Let’s use sympy to make our life a bit easier

import sympy as sp
from sympy.plotting import plot

x, y = sp.symbols('x y')

y = 1/(1+25*x**2)    # define the function

f1 = sp.diff(y,x)    # first derivative
f2 = sp.diff(f1,x)   # second derivative
f3 = sp.diff(f2,x)   # third
f4 = sp.diff(f3,x)   # fourth

plot(f1,f2,f3,f4,(x,-1,1))  # plot them on our interval

f4
../_images/Interpolation_Part2_Polynomial_8_0.png
\[\displaystyle \frac{150000000 x^{4}}{\left(25 x^{2} + 1\right)^{5}} - \frac{4500000 x^{2}}{\left(25 x^{2} + 1\right)^{4}} + \frac{15000}{\left(25 x^{2} + 1\right)^{3}}\]

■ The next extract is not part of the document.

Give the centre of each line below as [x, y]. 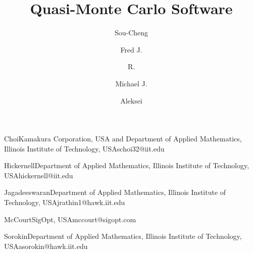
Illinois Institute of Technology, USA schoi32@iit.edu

Notice the size of the derivative is largest at the centre of the domain, however the errors grow at the edges. This is simply because the interpolant is somehow least constrained by the data there; the error is occuring due to the interpolant’s diffculty in capturing these large derivatives.

This is where the piecewise description we discussed in the previous notebook can return to help out. Rather than attempt to fit an \(n-1\) degree polynomial to our \(n\) data points, we choose a smaller degree polynomial and fit it through subsets or subintervals of the \(n\) data points.